Instructions for the task: Your answer must be every line of the data that holds the string "surface".

Records drawn from a dataset
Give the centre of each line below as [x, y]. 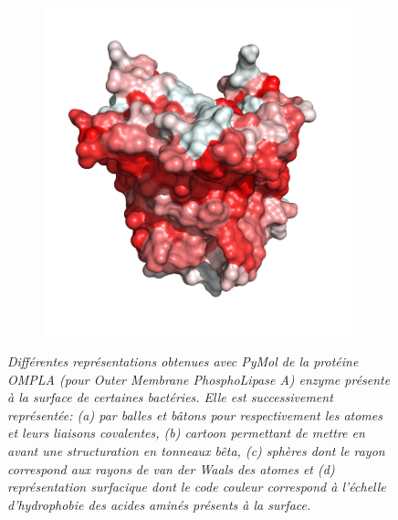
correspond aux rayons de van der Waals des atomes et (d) [171, 468]
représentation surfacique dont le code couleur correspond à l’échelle [197, 487]
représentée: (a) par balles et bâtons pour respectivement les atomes [195, 414]
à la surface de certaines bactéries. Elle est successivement [170, 397]
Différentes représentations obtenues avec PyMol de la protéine [183, 361]
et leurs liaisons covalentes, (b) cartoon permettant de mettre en [186, 433]
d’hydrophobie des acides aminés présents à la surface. [159, 504]
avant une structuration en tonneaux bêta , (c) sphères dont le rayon [196, 451]
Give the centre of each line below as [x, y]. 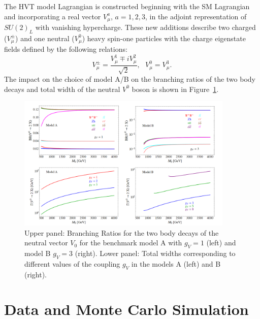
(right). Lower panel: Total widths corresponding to [155, 253]
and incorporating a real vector [53, 16]
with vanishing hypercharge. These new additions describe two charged [145, 27]
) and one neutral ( [45, 38]
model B [38, 253]
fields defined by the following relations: [66, 49]
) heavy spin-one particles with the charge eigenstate [164, 38]
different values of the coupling [72, 263]
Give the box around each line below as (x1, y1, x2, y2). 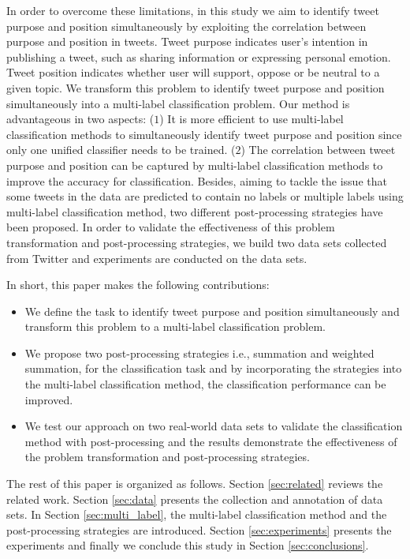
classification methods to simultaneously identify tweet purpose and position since (6, 126, 402, 142)
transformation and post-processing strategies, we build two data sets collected (6, 234, 387, 250)
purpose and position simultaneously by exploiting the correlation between (6, 17, 367, 34)
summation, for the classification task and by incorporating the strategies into (24, 360, 402, 377)
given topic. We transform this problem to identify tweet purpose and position (6, 79, 385, 96)
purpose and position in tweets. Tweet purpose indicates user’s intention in (6, 33, 368, 50)
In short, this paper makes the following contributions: (6, 276, 270, 293)
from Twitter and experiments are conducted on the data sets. (6, 249, 307, 266)

Answer section:
à la surface de certaines bactéries. Elle est successivement [170, 397]
d’hydrophobie des acides aminés présents à la surface. [159, 504]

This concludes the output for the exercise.